Share your dilemmas and get honest opinions from other Mumsnetters.

To say no to summer holiday childcare even though she'll have to pay someone else

473 replies

CherryChasingDotMuncher · 07/05/2018 18:57

We have a neice who is 7 (she is DH’s brother’s little girl). Over the years we have looked after her quite a lot during the school holidays or when they have no other childcare. Her parents (who have been split up for some time) are always skint, and are vocal about this, which is one of the reasons we help out.

I don’t really mind looking after her, I only work 3 days a week and my own DD (5) gets on really well with her. I was on maternity leave last year and in the summer holidays I watched her 2-3 times a week, every week. I think it’s important to point out that there has never been an offer, from either parent, to look after our DC in return. when the schools are off DD goes to holiday club for £26 a time (on top of £50 a day Nursery fees for DS).

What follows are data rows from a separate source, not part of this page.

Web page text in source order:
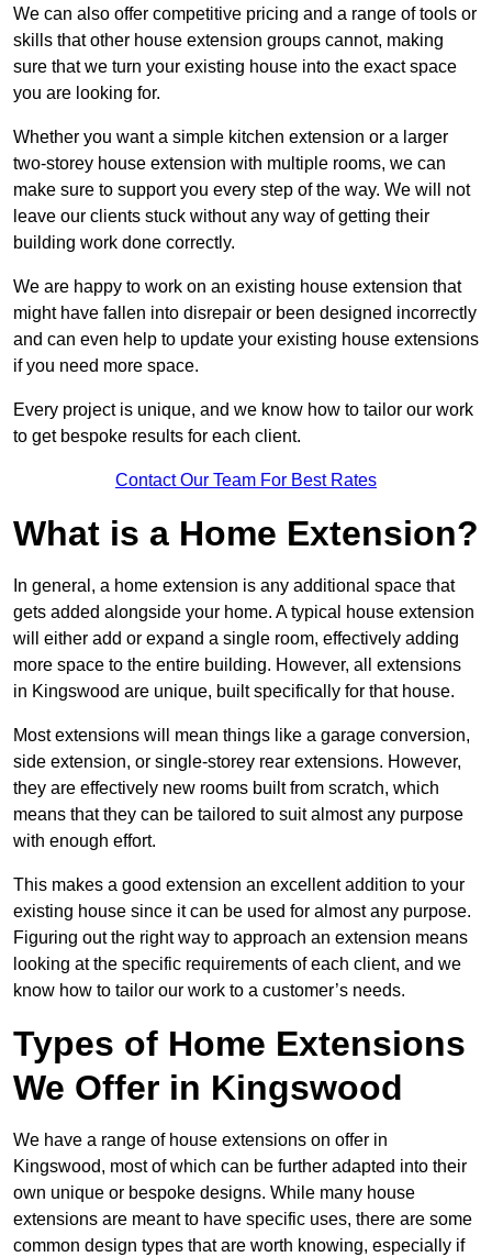
We can also offer competitive pricing and a range of tools or
skills that other house extension groups cannot, making
sure that we turn your existing house into the exact space
you are looking for.
Whether you want a simple kitchen extension or a larger
two-storey house extension with multiple rooms, we can
make sure to support you every step of the way. We will not
leave our clients stuck without any way of getting their
building work done correctly.
We are happy to work on an existing house extension that
might have fallen into disrepair or been designed incorrectly
and can even help to update your existing house extensions
if you need more space.
Every project is unique, and we know how to tailor our work
to get bespoke results for each client.
Contact Our Team For Best Rates
What is a Home Extension?
In general, a home extension is any additional space that
gets added alongside your home. A typical house extension
will either add or expand a single room, effectively adding
more space to the entire building. However, all extensions
in Kingswood are unique, built specifically for that house.
Most extensions will mean things like a garage conversion,
side extension, or single-storey rear extensions. However,
they are effectively new rooms built from scratch, which
means that they can be tailored to suit almost any purpose
with enough effort.
This makes a good extension an excellent addition to your
existing house since it can be used for almost any purpose.
Figuring out the right way to approach an extension means
looking at the specific requirements of each client, and we
know how to tailor our work to a customer’s needs.
Types of Home Extensions
We Offer in Kingswood
We have a range of house extensions on offer in
Kingswood, most of which can be further adapted into their
own unique or bespoke designs. While many house
extensions are meant to have specific uses, there are some
common design types that are worth knowing, especially if
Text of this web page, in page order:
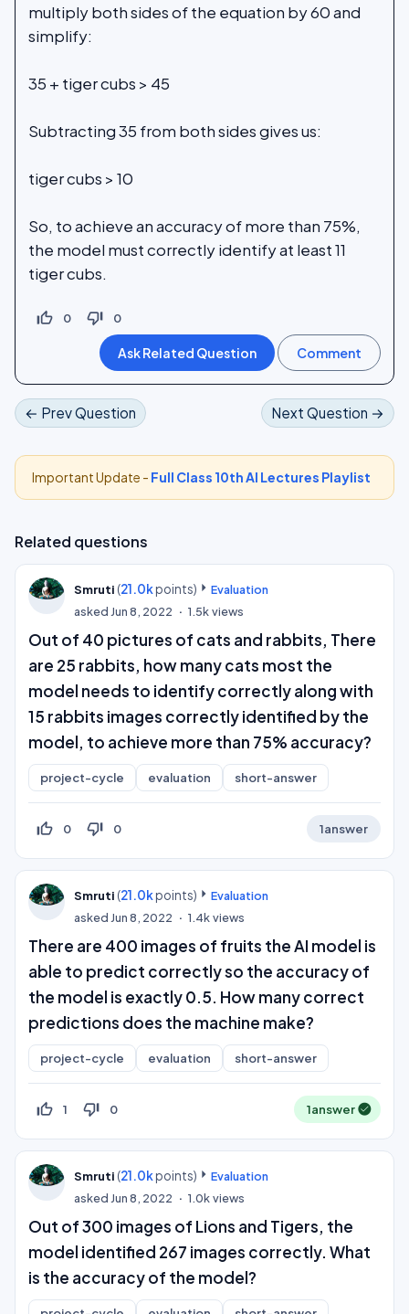
multiply both sides of the equation by 60 and
simplify:
35 + tiger cubs > 45
Subtracting 35 from both sides gives us:
tiger cubs > 10
So, to achieve an accuracy of more than 75%,
the model must correctly identify at least 11
tiger cubs.
thumb_up_off_alt 0 thumb_down_off_alt 0
← Prev Question Next Question →
Important Update - Full Class 10th AI Lectures Playlist
Related questions
Smruti (21.0kpoints)
Evaluation
asked Jun 8, 2022 1.5kviews
Out of 40 pictures of cats and rabbits, There
are 25 rabbits, how many cats most the
model needs to identify correctly along with
15 rabbits images correctly identified by the
model, to achieve more than 75% accuracy?
project-cycle evaluation short-answer
thumb_up_off_alt 0 thumb_down_off_alt 0 1answer
Smruti (21.0kpoints)
Evaluation
asked Jun 8, 2022 1.4kviews
There are 400 images of fruits the AI model is
able to predict correctly so the accuracy of
the model is exactly 0.5. How many correct
predictions does the machine make?
project-cycle evaluation short-answer
thumb_up_off_alt 1 thumb_down_off_alt 0 1answer
Smruti (21.0kpoints)
Evaluation
asked Jun 8, 2022 1.0kviews
Out of 300 images of Lions and Tigers, the
model identified 267 images correctly. What
is the accuracy of the model?

Ex-SIL is now a student and, like BIL, terrible with money. She blew her student maintenance grant on investing in Bitcoin (after it crashed) and on designer clothes for her DD (which are now being flogged on Facebook). She asked me to look after DN in the Easter holidays, to which I said yes and did so on my days off. She wasn’t at Uni but works in retail on a casual contract so was ‘desperate’ (her words) to work and earn some money.

When she came to collect her on the last day I looked after her, she was bragging about how her parents are selling their house and giving her her inheritance early, and how she is going to take her DD on 4 holidays (including one to Dubai) and put her in private school.

She does have a form for huge exaggerations so I’m not sure if this is true or if she will get the amount she claims she will (£200k). I'm not sure when this money is falling into her lap.

She has text today asking if she can ‘book us in’ now for summer holiday childcare, and said it would be easiest to know which Mondays and Fridays (my days off) I can’t do and work it that way.

WIBU to tell her to FOTTFSOFAFOSM? This may sound petty but I don’t see why some of us should have to pay through the nose for Nursery and holiday clubs, when she apparently has all this cash to flash yet wants us for free childcare. Like I say I don’t mind looking after DN, but it’s restrictive as we have to stay in the house (rural and car not big enough for 3 car seats), I make her breakfast lunch and dinner (paid for by us) and if we do somehow make it out we pay for activities, suncream, ice lollies etc. Not a penny is ever offered (but I don't begrudge it either). Are they (I include BIL in this because, whilst Ex-SIL orchestrates it, BIL is hardly forthcoming with gratitude or help) a pair of CFs, or am I being childish?

I won’t really to her to fuck off but I do feel like replying to say sorry can’t do any childcare at all in the holidays. It hasn’t been agreed beforehand BTW, I think they've assumed because we’ve done it every year for the last 3 years, we'll do it this year.

OP posts:
pinkbraces · 08/05/2018 23:55

Reading this thread takes me back to the nasty bullies in the school playground.

OP it is your right not to look after your DN but I don’t understand why you just didn’t have a conversation with your SIL rather than bitching about her to strangers who are cheering you on. And you call your SIL a CF. I think you should take a look in the mirror.

If it is a regular pattern of you looking after DN how would your SIL know you no longer want to offer the childcare. Have you forgotten how to converse, as in a proper face to face conversation?

I am so pleased my support community is nothing like yours.

Bramble71 · 09/05/2018 00:18

Higher education students can apply for childcare grants, even for during holiday periods. Last I heard, these grants covered up to 85% of childcare costs. She really is having a laugh if she's still asking for your services free of charge.

morespaceneeded · 09/05/2018 00:27

Op I know exactly what has happened here. She is still a CF but I know what is happening in her mind I think. BIL is an irresponsible dad. She is trying to work to have a better life.

You appear to have a nice life (ie in her mind can afford it). She is projecting her thoughts about what BIL should be doing onto his whole family. So you are looking after DN, in her mind, not as a favour to her but to BIL. No need for her to offer to do anything in return - that's BIL's responsibility. To her mind she is already doing more than she ought to. You are just meeting BIL's responsibilities as a member of his family and therefore doing what you ought to.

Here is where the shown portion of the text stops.